Components of a Finite State Machine
A finite state machine consists of a set of components. They are −
- States − These are the different conditions the machine can be in. One state is designated as the starting state, and others can be accepting states. In the above figure there are four states {q1, q2, q3, qf}
- Input Alphabet − This is the set of symbols the FSM can process. In the example they are {0, 1}
- State Transition Function − This tells the machine how to move from one state to another based on an input.
- Accepting States − These are states where the machine recognizes that the input is valid. In the example, it is {qf}
How Does a Finite State Machines Work?
Finite state machines process input strings symbol by symbol. They start in the initial state and transition to new states as they read each symbol. By the time the machine reaches the end of the input. This will either be in an accepting state (if the input is valid) or a rejecting state (if it is not).
Let us use an analogy. Consider a security system that requires a four-digit PIN. Now each digit we enter moves the system to a new state, and only when all four digits match does it unlock the door. If we make a mistake, it rejects the input and resets to the starting state.
Example of a Finite State Machine for Binary Strings
Lets take the example from the text. This FSM accepts binary strings that start with a 1 and end with a 0.
State Diagram
The FSM has four states: A, B, C, and D.
- State A is the starting state.
- State C is the only accepting state.
- States B and D handle intermediate steps.
Here is the diagram from the text −

Starting at A, if the input is 1, the machine moves to B. Now from B, if the input is 0, it transitions to C, which is the accepting state. Any other sequence keeps the machine in a non-accepting state.
How Does It Work?
Consider the input 1010.
The machine starts at A.
- It reads the first symbol, 1, and moves to B.
- It reads the next symbol, 0, and transitions to C.
The next symbol, 1, sends it back to B. But the final 0 takes it back to C. Where it stops in an accepting state.
Representing FSMs in Tables
The same machine can be represented using a table, which makes it easier to keep track of transitions for complex inputs.
For the above example, the table would look like this −
Current State | Input | Next State |
---|---|---|
A | 1 | B |
A | 0 | A |
B | 1 | B |
B | 0 | C |
C (accepting) | 1 | B |
C (accepting) | 0 | C |
This table shows exactly how the machine reacts to different inputs.
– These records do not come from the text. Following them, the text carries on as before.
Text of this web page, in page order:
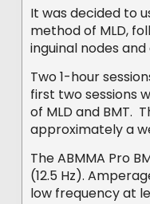
It was decided to
method of MLD,
inguinal nodes
Two 1-hour
first two sessions
of MLD and BMT.
approximately a
The ABMMA Pro
(12.5 Hz).
low frequency at
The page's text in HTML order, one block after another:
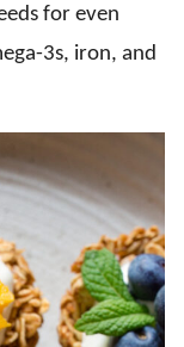
for even
3s, iron, and
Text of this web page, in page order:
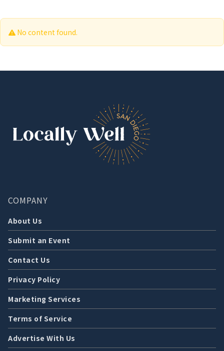
No content found.
COMPANY
About Us
Submit an Event
Contact Us
Privacy Policy
Marketing Services
Terms of Service
Advertise With Us
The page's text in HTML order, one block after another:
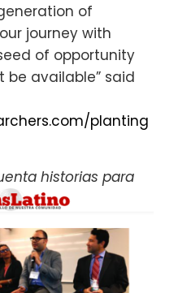
of
journey with
of opportunity
available” said
planting
historias para
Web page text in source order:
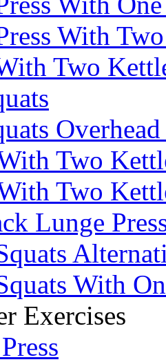
With
Two
Two
Two
Lunge
With
Exercises
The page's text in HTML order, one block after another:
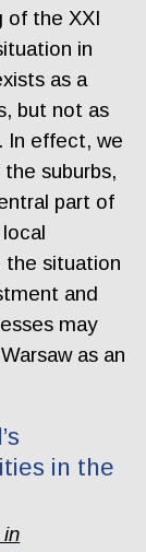
of the XXI
in
as a
but not as
In effect, we
suburbs,
part of
the situation
and
may
as an
in the
in

This is showing there are no ambiguities.
Applications of Finite State Machines
Finite state machines are not just academic exercises; they have real-world uses. Here are a few examples:
- Lexical Analysis − Compilers use FSMs to break down source code into tokens.
- Pattern Matching − Tools like grep and regular expressions rely on FSMs to search for specific patterns in text.
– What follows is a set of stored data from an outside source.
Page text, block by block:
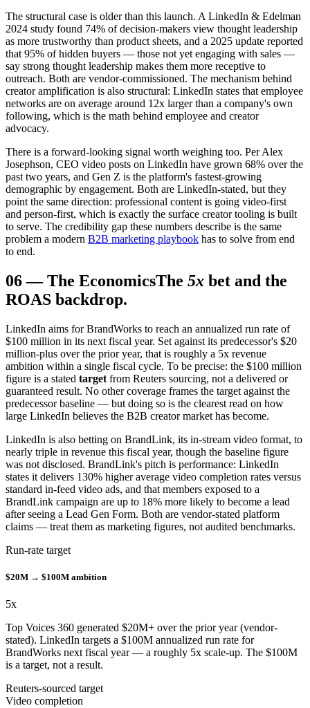
The structural case is older than this launch. A LinkedIn & Edelman
2024 study found 74% of decision-makers view thought leadership
as more trustworthy than product sheets, and a 2025 update reported
that 95% of hidden buyers — those not yet engaging with sales —
say strong thought leadership makes them more receptive to
outreach. Both are vendor-commissioned. The mechanism behind
creator amplification is also structural: LinkedIn states that employee
networks are on average around 12x larger than a company's own
following, which is the math behind employee and creator
advocacy.
There is a forward-looking signal worth weighing too. Per Alex
Josephson, CEO video posts on LinkedIn have grown 68% over the
past two years, and Gen Z is the platform's fastest-growing
demographic by engagement. Both are LinkedIn-stated, but they
point the same direction: professional content is going video-first
and person-first, which is exactly the surface creator tooling is built
to serve. The credibility gap these numbers describe is the same
problem a modern B2B marketing playbook has to solve from end
to end.
06—The EconomicsThe 5x bet and the
ROAS backdrop.
LinkedIn aims for BrandWorks to reach an annualized run rate of
$100 million in its next fiscal year. Set against its predecessor's $20
million-plus over the prior year, that is roughly a 5x revenue
ambition within a single fiscal cycle. To be precise: the $100 million
figure is a stated target from Reuters sourcing, not a delivered or
guaranteed result. No other coverage frames the target against the
predecessor baseline — but doing so is the clearest read on how
large LinkedIn believes the B2B creator market has become.
LinkedIn is also betting on BrandLink, its in-stream video format, to
nearly triple in revenue this fiscal year, though the baseline figure
was not disclosed. BrandLink's pitch is performance: LinkedIn
states it delivers 130% higher average video completion rates versus
standard in-feed video ads, and that members exposed to a
BrandLink campaign are up to 18% more likely to become a lead
after seeing a Lead Gen Form. Both are vendor-stated platform
claims — treat them as marketing figures, not audited benchmarks.
Run-rate target
$20M → $100M ambition
5x
Top Voices 360 generated $20M+ over the prior year (vendor-
stated). LinkedIn targets a $100M annualized run rate for
BrandWorks next fiscal year — a roughly 5x scale-up. The $100M
is a target, not a result.
Reuters-sourced target
Video completion
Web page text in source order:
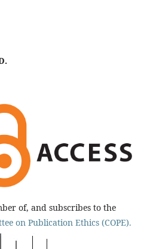
of, and subscribes to the
on Publication Ethics (COPE).

- Control Systems − Devices like elevators and traffic lights use FSMs to handle states like "moving up," "stopping," or "waiting."
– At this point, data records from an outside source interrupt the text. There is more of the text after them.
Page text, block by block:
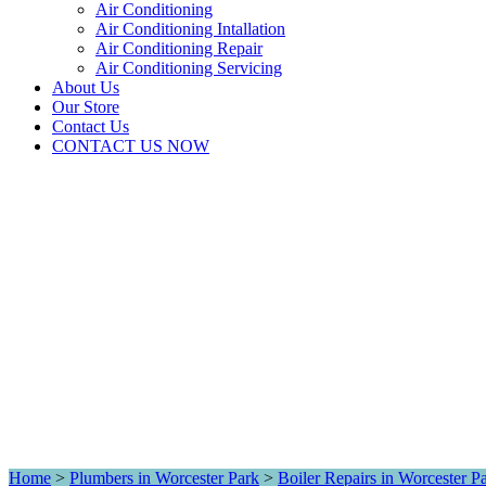
Air Conditioning
Air Conditioning Intallation
Air Conditioning Repair
Air Conditioning Servicing
About Us
Our Store
Contact Us
CONTACT US NOW
Home > Plumbers in Worcester Park > Boiler Repairs in Worcester
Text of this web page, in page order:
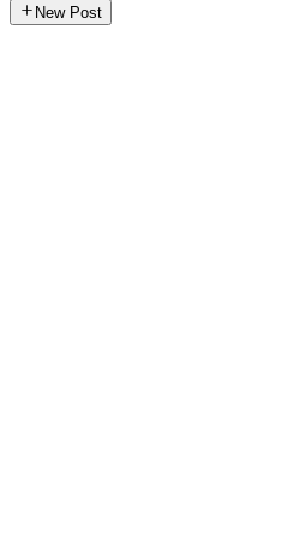
New Post

- Networking Protocols − FSMs ensure that data packets are sent, received, and acknowledged in the correct order.
Challenges in Implementing Finite State Machines
FSMs are powerful, but they are not without their challenges. Following are the challenges that one has to face while implementing FSMs −
- Complexity − For large systems, the number of states and transitions can become complex.
- Ambiguity − In nondeterministic FSMs, multiple possible transitions can make implementation tricky.
- Error Handling − Showing that invalid inputs are properly rejected requires careful design.
Besides these challenges, FSMs remain one of the most reliable tools for modeling and implementing state-based systems.
Conclusion
Finite state machines play an important role in how computers process input and make decisions. In this chapter, we explained the concept of finite state machines and how they are used in computer science.
We understood the basics including states, inputs, and transitions. Using the example of binary strings that start with a 1 and end with a 0, we saw how FSMs can be represented as diagrams and tables. Finally, we looked at some real-world applications and challenges of using FSMs.